**ASSIGNED TASK**
Only the pictures should be dropped; every line of the data must come back exactly as written.

====== MATERIAL SUPPLIED

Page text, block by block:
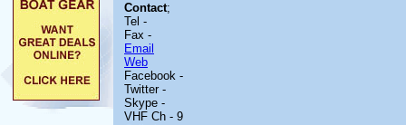
Contact;
Tel -
Fax -
Email
Web
Facebook -
Twitter -
Skype -
VHF Ch - 9
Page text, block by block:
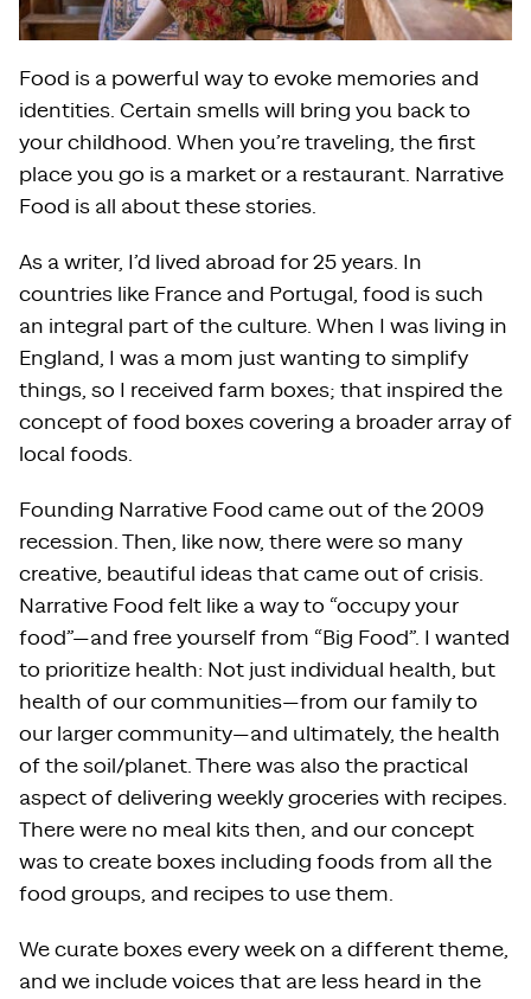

============

**SOLUTION**
Page text, block by block:
Contact;
Tel -
Fax -
Email
Web
Facebook -
Twitter -
Skype -
VHF Ch - 9
Page text, block by block:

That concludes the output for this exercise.